Define a function $f(x):=\sum_{n\ge0}^{ }a_{n}x^{n}$,then:

$$\sum_{n\ge0}^{ }a_{n+2}x^{n+2}-x^{2}\sum_{n\ge0}^{ }a_{n}x^{n}=x^{2}\sum_{n\ge0}^{ }\sin\left(\frac{n\pi}{2}\right)x^{n}$$

The RHS is $\sum_{n\ge0}^{ }\sin\left(\frac{n\pi}{2}\right)x^{n}=\sum_{n\ge0}^{ }\left(-1\right)^{n}x^{2n+1}$
$$f\left(x\right)-a_{0}-a_{1}x-x^{2}f\left(x\right)=x^{3}\sum_{n\ge0}^{ }\left(-x^{2}\right)^{n}$$

Considering the initial values the equality transforms to:

$$f\left(x\right)-1-x-x^{2}f\left(x\right)=x^{3}\sum_{n\ge0}^{ }\left(-x^{2}\right)^{n}$$

\begin{align}
a_n=[x^n]f\left(x\right)
&=[x^n]\frac{2x^{3}+x^{2}+x+1}{\left(1+x^{2}\right)\left(1-x^{2}\right)}\\
&=\left[x^{n}\right]\left(\frac{5}{4}\frac{1}{1-x}-\frac{1}{4}\frac{1}{1+x}-\frac{1}{2}\frac{x}{1+x^{2}}\right)\\
&=\left[x^{n}\right]\left(\frac{5}{4}\sum_{n\ge0}^{ }x^{n}-\frac{1}{4}\sum_{n\ge0}^{ }\left(-1\right)^{n}x^{n}-\frac{1}{2}x\sum_{n\ge0}^{ }\underbrace{\binom{-1}{n}}_\text{=$(-1)^n$}x^{2n}\right)\\
&=\frac{5}{4}-\frac{1}{4}\left(-1\right)^{n}\end{align}

But the problem is that the answer is $$a_n=\frac{5}{4}-\frac{1}{4}\left(-1\right)^{n}-\frac{1}{2}\sin\frac{n\pi}{2}$$

And I don't understand why.

Answer 1

The main question is why the $\sin\left(\frac{n\pi}{2}\right)$ term is missing. There are two reasons:

1. You are using $n$ as both a real index and a dummy index when you write things like $$ a_n = [x^n] \left( \frac{5}{4} \sum_{n \ge 0} x^n + \dots \right) $$ In $a_n$ and $[x^n]$, this refers to a specific index $n$, but in the summation, it is a dummy variable. Instead you should write $$ a_n = [x^n] \left( \frac{5}{4} \sum_{k \ge 0} x^k + \dots \right) $$ This is an extremely common mistake that even experienced mathematicians occasionally make.

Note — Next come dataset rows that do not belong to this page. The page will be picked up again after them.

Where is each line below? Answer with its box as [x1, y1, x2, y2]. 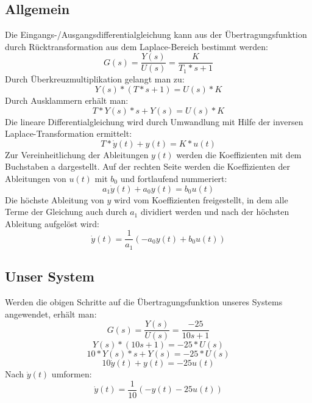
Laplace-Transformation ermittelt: [5, 127, 132, 140]
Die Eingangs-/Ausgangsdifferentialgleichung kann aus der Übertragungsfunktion [5, 28, 307, 41]
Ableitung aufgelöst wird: [5, 217, 99, 230]
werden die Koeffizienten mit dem [176, 148, 302, 161]
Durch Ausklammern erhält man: [5, 94, 129, 107]
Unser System [5, 267, 94, 286]
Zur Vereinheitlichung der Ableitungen [5, 148, 149, 161]
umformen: [51, 368, 92, 380]
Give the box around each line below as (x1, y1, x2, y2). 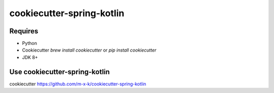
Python (22, 40, 38, 46)
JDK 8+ (22, 54, 38, 60)
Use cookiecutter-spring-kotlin (9, 67, 110, 76)
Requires (9, 27, 39, 35)
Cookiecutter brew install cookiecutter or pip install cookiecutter (22, 47, 157, 53)
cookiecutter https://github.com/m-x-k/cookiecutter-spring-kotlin (9, 81, 147, 87)
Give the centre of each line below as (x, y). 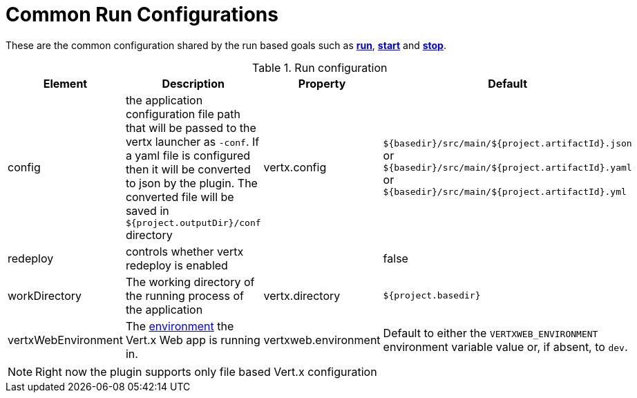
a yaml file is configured (188, 155)
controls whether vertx (184, 251)
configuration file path (183, 114)
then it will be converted (188, 169)
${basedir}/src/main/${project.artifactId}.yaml (507, 167)
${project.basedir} (432, 296)
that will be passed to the (191, 127)
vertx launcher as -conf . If (192, 141)
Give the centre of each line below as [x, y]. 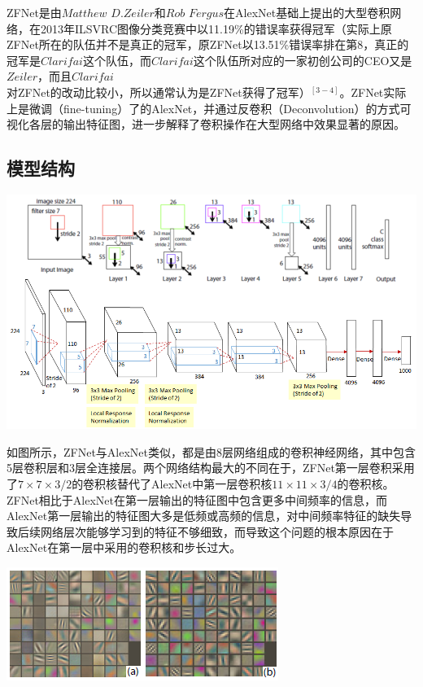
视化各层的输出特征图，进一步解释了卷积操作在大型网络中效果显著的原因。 [206, 124]
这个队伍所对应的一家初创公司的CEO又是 [303, 60]
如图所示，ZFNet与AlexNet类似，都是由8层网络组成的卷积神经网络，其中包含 [211, 451]
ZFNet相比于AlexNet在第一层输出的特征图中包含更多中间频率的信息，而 [197, 499]
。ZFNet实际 [373, 92]
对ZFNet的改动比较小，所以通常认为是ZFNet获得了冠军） [159, 92]
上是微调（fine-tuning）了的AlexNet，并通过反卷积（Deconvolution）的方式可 [209, 108]
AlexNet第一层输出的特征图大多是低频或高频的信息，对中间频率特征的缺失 [204, 516]
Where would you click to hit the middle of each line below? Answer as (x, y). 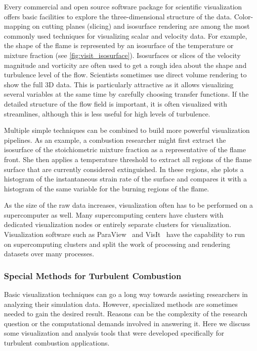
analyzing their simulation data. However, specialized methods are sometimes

2. Because of the confusion introduced by (1), you effectively wrote $$ [x^n] \sum_{n \ge 0} (-1)^n x^{2n} = 0 $$ by dropping the last term on the right-hand side in your second-to-last equation. But actually the correct way to do this is $$ [x^n] \sum_{k \ge 0} (-1)^k x^{2k} = \begin{cases} (-1)^{n/2} & n\ \text{even} \\ 0 & n \ \text{odd} \end{cases} $$ If you try again with this change then you should get the correct answer. (I didn't check for algebra errors, but you can figure that part out.)